* What you need to do
Give again, word for word, every line in the entries below from the line with "Опять прерываем разговор: к" up to and including the line with "в котором работают, и", and no other line.

* Input data

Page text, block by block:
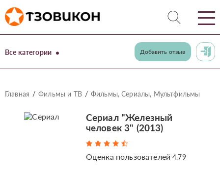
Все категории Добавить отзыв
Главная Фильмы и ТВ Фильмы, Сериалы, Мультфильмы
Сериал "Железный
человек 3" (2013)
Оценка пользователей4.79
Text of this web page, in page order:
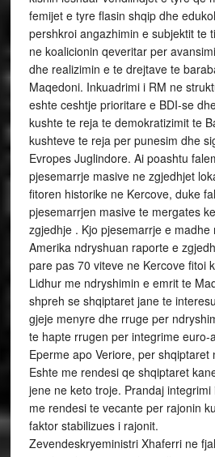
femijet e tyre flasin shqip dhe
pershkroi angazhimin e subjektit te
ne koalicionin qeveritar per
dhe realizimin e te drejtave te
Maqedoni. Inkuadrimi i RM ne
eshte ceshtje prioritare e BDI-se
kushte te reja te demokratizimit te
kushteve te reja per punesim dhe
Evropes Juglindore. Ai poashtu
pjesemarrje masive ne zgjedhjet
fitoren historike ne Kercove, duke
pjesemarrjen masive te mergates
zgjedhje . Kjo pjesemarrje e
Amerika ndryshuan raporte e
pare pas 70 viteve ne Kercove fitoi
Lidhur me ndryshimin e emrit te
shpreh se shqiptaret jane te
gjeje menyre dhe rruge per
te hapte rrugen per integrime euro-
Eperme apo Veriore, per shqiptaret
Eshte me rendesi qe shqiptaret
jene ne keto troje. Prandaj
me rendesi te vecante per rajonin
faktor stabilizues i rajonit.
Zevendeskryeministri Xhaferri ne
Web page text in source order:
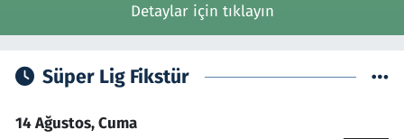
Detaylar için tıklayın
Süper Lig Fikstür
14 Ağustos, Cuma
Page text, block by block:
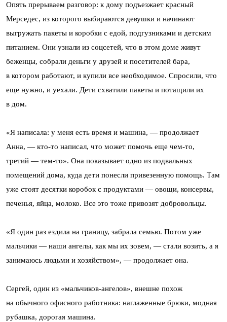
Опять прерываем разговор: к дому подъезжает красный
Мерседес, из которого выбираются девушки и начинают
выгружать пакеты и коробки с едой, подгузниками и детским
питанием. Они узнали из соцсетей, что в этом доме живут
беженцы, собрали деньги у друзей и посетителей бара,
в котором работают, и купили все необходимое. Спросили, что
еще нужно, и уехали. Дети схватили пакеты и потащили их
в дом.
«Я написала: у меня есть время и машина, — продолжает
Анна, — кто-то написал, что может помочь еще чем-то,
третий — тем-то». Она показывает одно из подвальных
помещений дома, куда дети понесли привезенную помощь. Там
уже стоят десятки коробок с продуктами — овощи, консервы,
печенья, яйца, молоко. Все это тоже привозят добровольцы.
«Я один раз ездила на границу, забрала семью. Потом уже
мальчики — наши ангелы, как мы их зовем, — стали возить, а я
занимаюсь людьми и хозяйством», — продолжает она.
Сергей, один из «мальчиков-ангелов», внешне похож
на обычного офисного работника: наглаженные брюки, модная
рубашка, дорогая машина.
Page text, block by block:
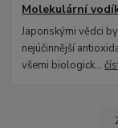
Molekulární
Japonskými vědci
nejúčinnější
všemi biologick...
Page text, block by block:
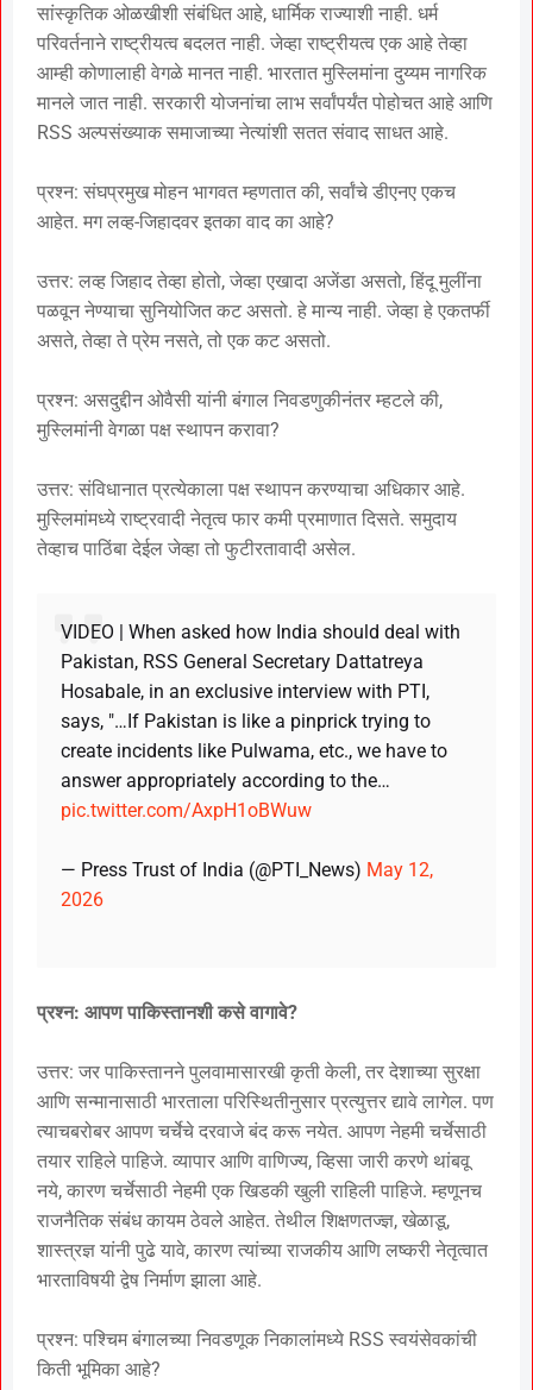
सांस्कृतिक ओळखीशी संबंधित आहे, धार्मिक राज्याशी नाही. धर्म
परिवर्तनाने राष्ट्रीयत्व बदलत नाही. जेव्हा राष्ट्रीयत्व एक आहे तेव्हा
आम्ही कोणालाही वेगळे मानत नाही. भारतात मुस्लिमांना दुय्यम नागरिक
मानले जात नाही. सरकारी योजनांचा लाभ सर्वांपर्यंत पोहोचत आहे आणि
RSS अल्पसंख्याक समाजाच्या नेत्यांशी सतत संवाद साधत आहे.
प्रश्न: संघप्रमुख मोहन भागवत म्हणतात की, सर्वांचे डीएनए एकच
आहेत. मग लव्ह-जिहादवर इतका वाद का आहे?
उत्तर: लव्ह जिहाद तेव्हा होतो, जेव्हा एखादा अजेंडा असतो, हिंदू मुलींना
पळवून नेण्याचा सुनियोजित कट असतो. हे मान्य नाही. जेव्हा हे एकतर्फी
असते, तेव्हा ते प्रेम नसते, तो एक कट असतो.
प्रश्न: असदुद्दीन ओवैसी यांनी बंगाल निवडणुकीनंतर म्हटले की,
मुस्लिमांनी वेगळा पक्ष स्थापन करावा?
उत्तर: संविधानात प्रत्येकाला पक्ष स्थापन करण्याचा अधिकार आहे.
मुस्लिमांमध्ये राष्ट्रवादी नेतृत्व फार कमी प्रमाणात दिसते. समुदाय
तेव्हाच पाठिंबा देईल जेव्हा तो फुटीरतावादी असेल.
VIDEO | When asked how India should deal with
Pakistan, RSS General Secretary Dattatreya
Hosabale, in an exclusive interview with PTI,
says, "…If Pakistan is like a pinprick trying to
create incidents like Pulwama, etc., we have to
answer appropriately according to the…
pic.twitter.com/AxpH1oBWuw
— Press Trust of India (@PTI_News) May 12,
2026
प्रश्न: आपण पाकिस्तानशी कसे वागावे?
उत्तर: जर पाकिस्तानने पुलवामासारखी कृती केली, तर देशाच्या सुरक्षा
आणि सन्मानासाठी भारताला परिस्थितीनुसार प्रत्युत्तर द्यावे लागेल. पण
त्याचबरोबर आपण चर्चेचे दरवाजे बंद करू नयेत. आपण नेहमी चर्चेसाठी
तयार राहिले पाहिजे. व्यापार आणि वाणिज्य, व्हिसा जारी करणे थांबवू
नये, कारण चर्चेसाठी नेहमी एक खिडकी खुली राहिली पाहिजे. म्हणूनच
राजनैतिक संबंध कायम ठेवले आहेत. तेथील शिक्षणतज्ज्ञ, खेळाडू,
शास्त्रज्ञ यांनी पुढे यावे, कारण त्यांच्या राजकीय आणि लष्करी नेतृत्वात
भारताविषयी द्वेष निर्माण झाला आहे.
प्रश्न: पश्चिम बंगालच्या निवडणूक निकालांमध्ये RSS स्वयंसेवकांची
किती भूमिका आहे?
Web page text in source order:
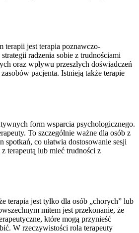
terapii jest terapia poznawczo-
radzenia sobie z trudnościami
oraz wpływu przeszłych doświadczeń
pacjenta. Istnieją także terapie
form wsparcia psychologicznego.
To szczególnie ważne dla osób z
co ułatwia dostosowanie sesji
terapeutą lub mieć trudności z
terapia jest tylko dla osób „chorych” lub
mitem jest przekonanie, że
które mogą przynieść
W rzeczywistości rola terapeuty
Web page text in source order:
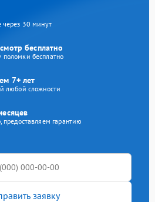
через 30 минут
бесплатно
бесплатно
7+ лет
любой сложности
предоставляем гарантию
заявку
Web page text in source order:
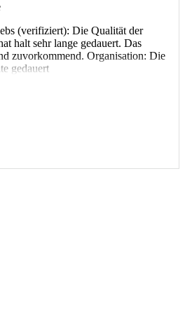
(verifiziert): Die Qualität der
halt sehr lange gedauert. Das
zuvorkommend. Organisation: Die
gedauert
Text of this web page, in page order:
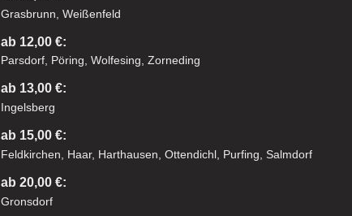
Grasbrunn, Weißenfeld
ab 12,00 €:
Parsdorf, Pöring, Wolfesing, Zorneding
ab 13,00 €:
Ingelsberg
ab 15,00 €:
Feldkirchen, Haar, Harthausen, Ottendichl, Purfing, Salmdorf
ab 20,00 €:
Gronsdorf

* Solution for this task
Опять прерываем разговор: к дому подъезжает красный
Мерседес, из которого выбираются девушки и начинают
выгружать пакеты и коробки с едой, подгузниками и детским
питанием. Они узнали из соцсетей, что в этом доме живут
беженцы, собрали деньги у друзей и посетителей бара,
в котором работают, и купили все необходимое. Спросили, что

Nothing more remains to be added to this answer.